GOAL OF THE EXERCISE
Copy the lines below word for word, skipping any image.

Collected data

┄┄┄┄┄┄┄┄┄┄

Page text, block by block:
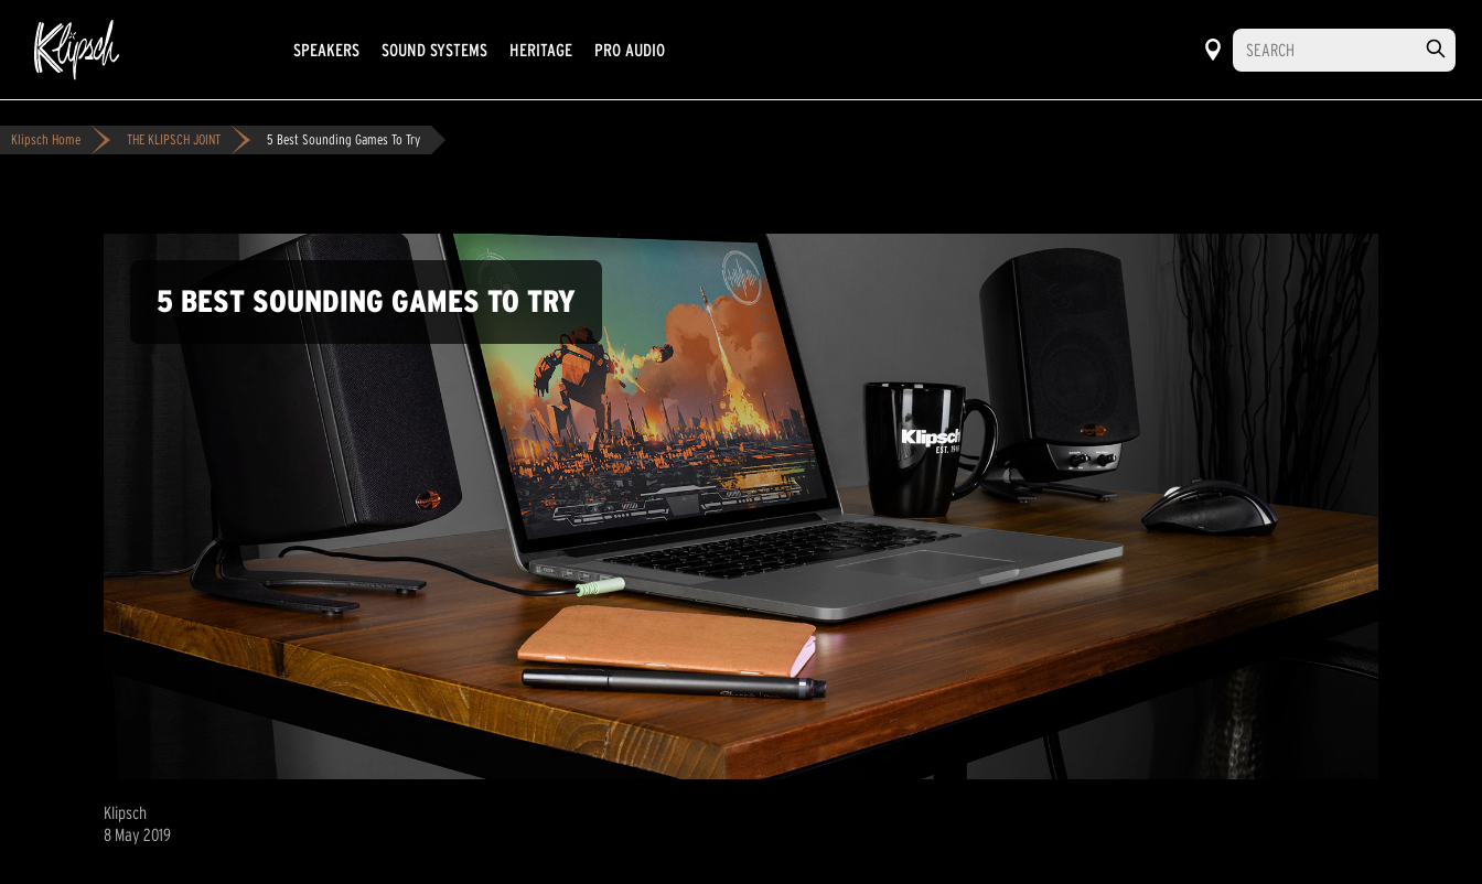
SPEAKERS SOUND SYSTEMS HERITAGE PRO AUDIO
Klipsch Home THE KLIPSCH JOINT 5 Best Sounding Games To Try
5 BEST SOUNDING GAMES TO TRY
Klipsch
8 May 2019
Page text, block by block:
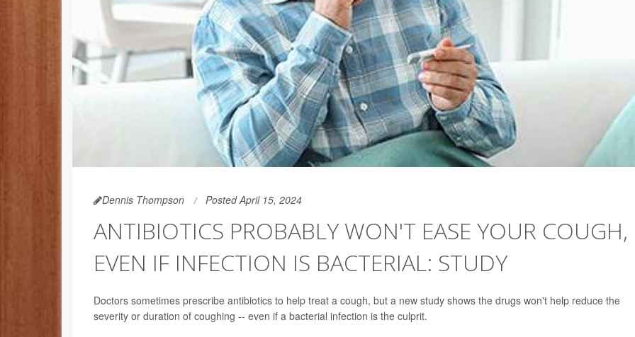
Dennis Thompson Posted April 15, 2024
ANTIBIOTICS PROBABLY WON'T EASE YOUR COUGH,
EVEN IF INFECTION IS BACTERIAL: STUDY
Doctors sometimes prescribe antibiotics to help treat a cough, but a new study shows the drugs won't help reduce the
severity or duration of coughing -- even if a bacterial infection is the culprit.
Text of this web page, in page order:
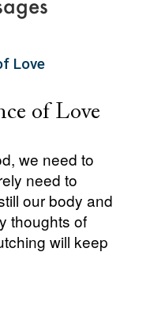
of Love
we need to
need to
our body and
thoughts of
will keep
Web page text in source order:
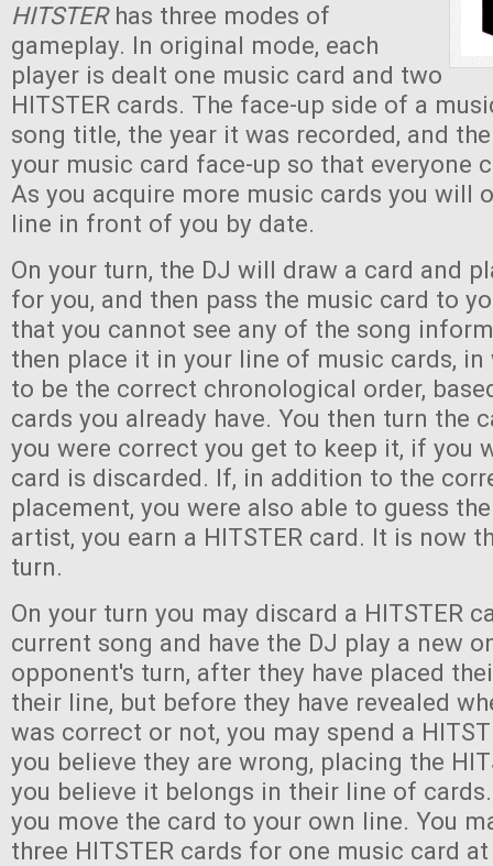
HITSTER has three modes of
gameplay. In original mode, each
player is dealt one music card and two
HITSTER cards. The face-up side of a
song title, the year it was recorded, and
your music card face-up so that everyone
As you acquire more music cards you will
line in front of you by date.
On your turn, the DJ will draw a card and
for you, and then pass the music card to
that you cannot see any of the song
then place it in your line of music cards, in
to be the correct chronological order,
cards you already have. You then turn the
you were correct you get to keep it, if you
card is discarded. If, in addition to the
placement, you were also able to guess
artist, you earn a HITSTER card. It is now
turn.
On your turn you may discard a HITSTER
current song and have the DJ play a new
opponent's turn, after they have placed
their line, but before they have revealed
was correct or not, you may spend a
you believe they are wrong, placing the
you believe it belongs in their line of
you move the card to your own line. You
three HITSTER cards for one music card
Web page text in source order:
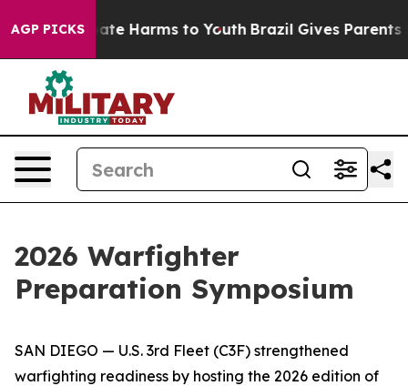
AGP PICKS
to Abate Harms to Youth Brazil Gives Parents
2026 Warfighter
Preparation Symposium
SAN DIEGO — U.S. 3rd Fleet (C3F) strengthened
warfighting readiness by hosting the 2026 edition of
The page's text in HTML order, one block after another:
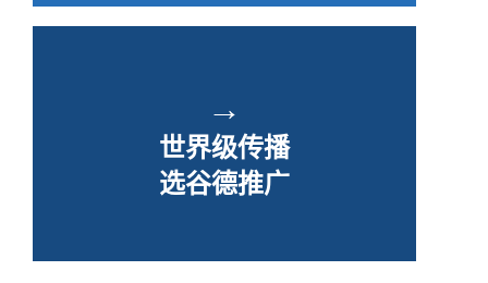
→
世界级传播
选谷德推广
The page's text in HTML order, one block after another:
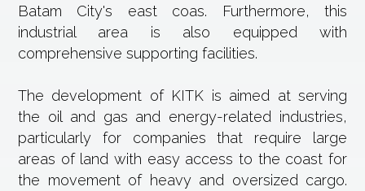
Batam City's east coas. Furthermore, this
industrial area is also equipped with
comprehensive supporting facilities.
The development of KITK is aimed at serving
the oil and gas and energy-related industries,
particularly for companies that require large
areas of land with easy access to the coast for
the movement of heavy and oversized cargo.
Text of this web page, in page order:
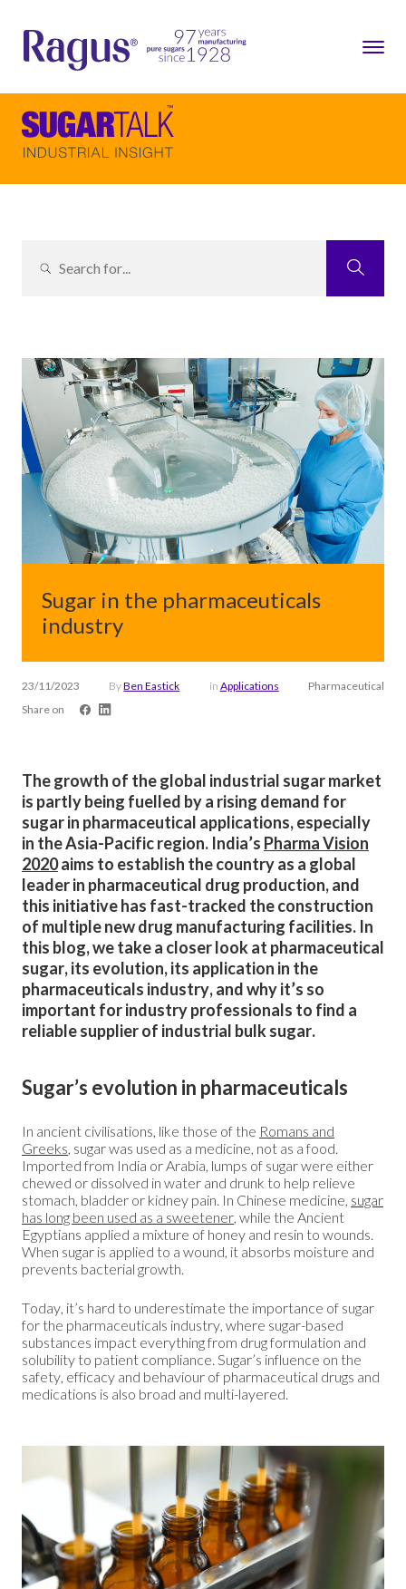
Sugar in the pharmaceuticals
industry
23/11/2023 ByBen Eastick in Applications
Pharmaceutical
Share on
The growth of the global industrial sugar market
is partly being fuelled by a rising demand for
sugar in pharmaceutical applications, especially
in the Asia-Pacific region. India’s Pharma Vision
2020aims to establish the country as a global
leader in pharmaceutical drug production, and
this initiative has fast-tracked the construction
of multiple new drug manufacturing facilities. In
this blog, we take a closer look at pharmaceutical
sugar, its evolution, its application in the
pharmaceuticals industry, and why it’s so
important for industry professionals to find a
reliable supplier of industrial bulk sugar.
Sugar’s evolution in pharmaceuticals
In ancient civilisations, like those of the Romans and
Greeks, sugar was used as a medicine, not as a food.
Imported from India or Arabia, lumps of sugar were either
chewed or dissolved in water and drunk to help relieve
stomach, bladder or kidney pain. In Chinese medicine, sugar
has long been used as a sweetener, while the Ancient
Egyptians applied a mixture of honey and resin to wounds.
When sugar is applied to a wound, it absorbs moisture and
prevents bacterial growth.
Today, it’s hard to underestimate the importance of sugar
for the pharmaceuticals industry, where sugar-based
substances impact everything from drug formulation and
solubility to patient compliance. Sugar’s influence on the
safety, efficacy and behaviour of pharmaceutical drugs and
medications is also broad and multi-layered.
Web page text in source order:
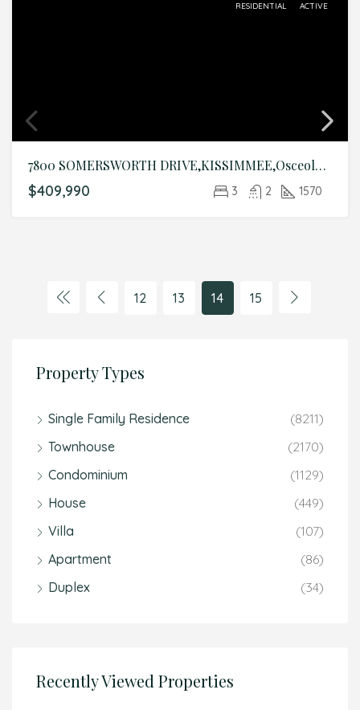
RESIDENTIAL ACTIVE
7800 SOMERSWORTH DRIVE,KISSIMMEE,Osceola,Residential
$409,990 3 2 1570
12 13 14 15
Property Types
Single Family Residence
(8211)
Townhouse
(2170)
Condominium
(1129)
House
(449)
Villa
(107)
Apartment
(86)
Duplex
(34)
Recently Viewed Properties
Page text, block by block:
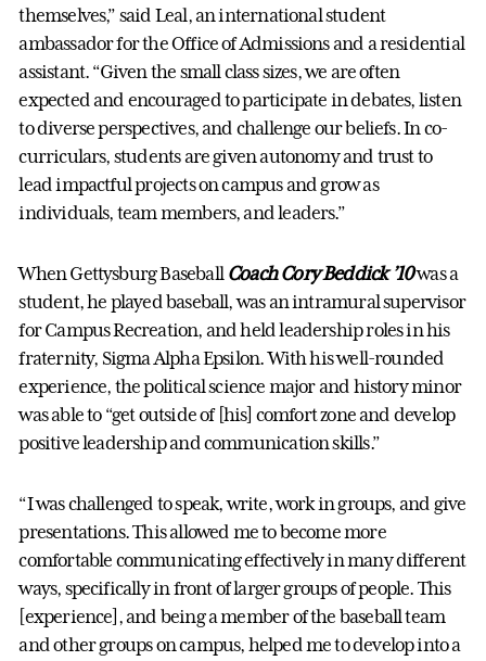
themselves,” said Leal, an international student
ambassador for the Office of Admissions and a residential
assistant. “Given the small class sizes, we are often
expected and encouraged to participate in debates, listen
to diverse perspectives, and challenge our beliefs. In co-
curriculars, students are given autonomy and trust to
lead impactful projects on campus and grow as
individuals, team members, and leaders.”
When Gettysburg Baseball Coach Cory Beddick ’10was a
student, he played baseball, was an intramural supervisor
for Campus Recreation, and held leadership roles in his
fraternity, Sigma Alpha Epsilon. With his well-rounded
experience, the political science major and history minor
was able to “get outside of [his] comfort zone and develop
positive leadership and communication skills.”
“I was challenged to speak, write, work in groups, and give
presentations. This allowed me to become more
comfortable communicating effectively in many different
ways, specifically in front of larger groups of people. This
[experience], and being a member of the baseball team
and other groups on campus, helped me to develop into a
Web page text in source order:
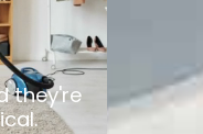
they're
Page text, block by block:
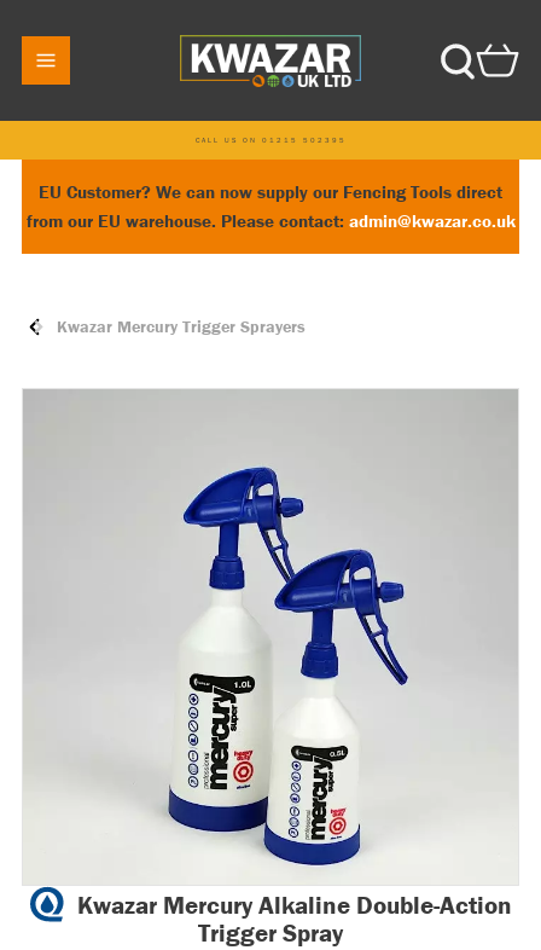
CALL US ON 01215 502395
EU Customer? We can now supply our Fencing Tools direct
from our EU warehouse. Please contact: admin@kwazar.co.uk
Kwazar Mercury Trigger Sprayers
Kwazar Mercury Alkaline Double-Action
Trigger Spray

┄┄┄┄┄┄┄┄┄┄

TASK SOLUTION
Page text, block by block:
SPEAKERS SOUND SYSTEMS HERITAGE PRO AUDIO
Klipsch Home THE KLIPSCH JOINT 5 Best Sounding Games To Try
5 BEST SOUNDING GAMES TO TRY
Klipsch
8 May 2019
Page text, block by block:
Dennis Thompson Posted April 15, 2024
ANTIBIOTICS PROBABLY WON'T EASE YOUR COUGH,
EVEN IF INFECTION IS BACTERIAL: STUDY
Doctors sometimes prescribe antibiotics to help treat a cough, but a new study shows the drugs won't help reduce the
severity or duration of coughing -- even if a bacterial infection is the culprit.
Text of this web page, in page order:
of Love
we need to
need to
our body and
thoughts of
will keep
Web page text in source order:
HITSTER has three modes of
gameplay. In original mode, each
player is dealt one music card and two
HITSTER cards. The face-up side of a
song title, the year it was recorded, and
your music card face-up so that everyone
As you acquire more music cards you will
line in front of you by date.
On your turn, the DJ will draw a card and
for you, and then pass the music card to
that you cannot see any of the song
then place it in your line of music cards, in
to be the correct chronological order,
cards you already have. You then turn the
you were correct you get to keep it, if you
card is discarded. If, in addition to the
placement, you were also able to guess
artist, you earn a HITSTER card. It is now
turn.
On your turn you may discard a HITSTER
current song and have the DJ play a new
opponent's turn, after they have placed
their line, but before they have revealed
was correct or not, you may spend a
you believe they are wrong, placing the
you believe it belongs in their line of
you move the card to your own line. You
three HITSTER cards for one music card
Web page text in source order:
AGP PICKS
to Abate Harms to Youth Brazil Gives Parents
2026 Warfighter
Preparation Symposium
SAN DIEGO — U.S. 3rd Fleet (C3F) strengthened
warfighting readiness by hosting the 2026 edition of
The page's text in HTML order, one block after another:
→
世界级传播
选谷德推广
The page's text in HTML order, one block after another:
Batam City's east coas. Furthermore, this
industrial area is also equipped with
comprehensive supporting facilities.
The development of KITK is aimed at serving
the oil and gas and energy-related industries,
particularly for companies that require large
areas of land with easy access to the coast for
the movement of heavy and oversized cargo.
Text of this web page, in page order:
Sugar in the pharmaceuticals
industry
23/11/2023 ByBen Eastick in Applications
Pharmaceutical
Share on
The growth of the global industrial sugar market
is partly being fuelled by a rising demand for
sugar in pharmaceutical applications, especially
in the Asia-Pacific region. India’s Pharma Vision
2020aims to establish the country as a global
leader in pharmaceutical drug production, and
this initiative has fast-tracked the construction
of multiple new drug manufacturing facilities. In
this blog, we take a closer look at pharmaceutical
sugar, its evolution, its application in the
pharmaceuticals industry, and why it’s so
important for industry professionals to find a
reliable supplier of industrial bulk sugar.
Sugar’s evolution in pharmaceuticals
In ancient civilisations, like those of the Romans and
Greeks, sugar was used as a medicine, not as a food.
Imported from India or Arabia, lumps of sugar were either
chewed or dissolved in water and drunk to help relieve
stomach, bladder or kidney pain. In Chinese medicine, sugar
has long been used as a sweetener, while the Ancient
Egyptians applied a mixture of honey and resin to wounds.
When sugar is applied to a wound, it absorbs moisture and
prevents bacterial growth.
Today, it’s hard to underestimate the importance of sugar
for the pharmaceuticals industry, where sugar-based
substances impact everything from drug formulation and
solubility to patient compliance. Sugar’s influence on the
safety, efficacy and behaviour of pharmaceutical drugs and
medications is also broad and multi-layered.
Web page text in source order:
RESIDENTIAL ACTIVE
7800 SOMERSWORTH DRIVE,KISSIMMEE,Osceola,Residential
$409,990 3 2 1570
12 13 14 15
Property Types
Single Family Residence
(8211)
Townhouse
(2170)
Condominium
(1129)
House
(449)
Villa
(107)
Apartment
(86)
Duplex
(34)
Recently Viewed Properties
Page text, block by block:
themselves,” said Leal, an international student
ambassador for the Office of Admissions and a residential
assistant. “Given the small class sizes, we are often
expected and encouraged to participate in debates, listen
to diverse perspectives, and challenge our beliefs. In co-
curriculars, students are given autonomy and trust to
lead impactful projects on campus and grow as
individuals, team members, and leaders.”
When Gettysburg Baseball Coach Cory Beddick ’10was a
student, he played baseball, was an intramural supervisor
for Campus Recreation, and held leadership roles in his
fraternity, Sigma Alpha Epsilon. With his well-rounded
experience, the political science major and history minor
was able to “get outside of [his] comfort zone and develop
positive leadership and communication skills.”
“I was challenged to speak, write, work in groups, and give
presentations. This allowed me to become more
comfortable communicating effectively in many different
ways, specifically in front of larger groups of people. This
[experience], and being a member of the baseball team
and other groups on campus, helped me to develop into a
Web page text in source order:
they're
Page text, block by block:
CALL US ON 01215 502395
EU Customer? We can now supply our Fencing Tools direct
from our EU warehouse. Please contact: admin@kwazar.co.uk
Kwazar Mercury Trigger Sprayers
Kwazar Mercury Alkaline Double-Action
Trigger Spray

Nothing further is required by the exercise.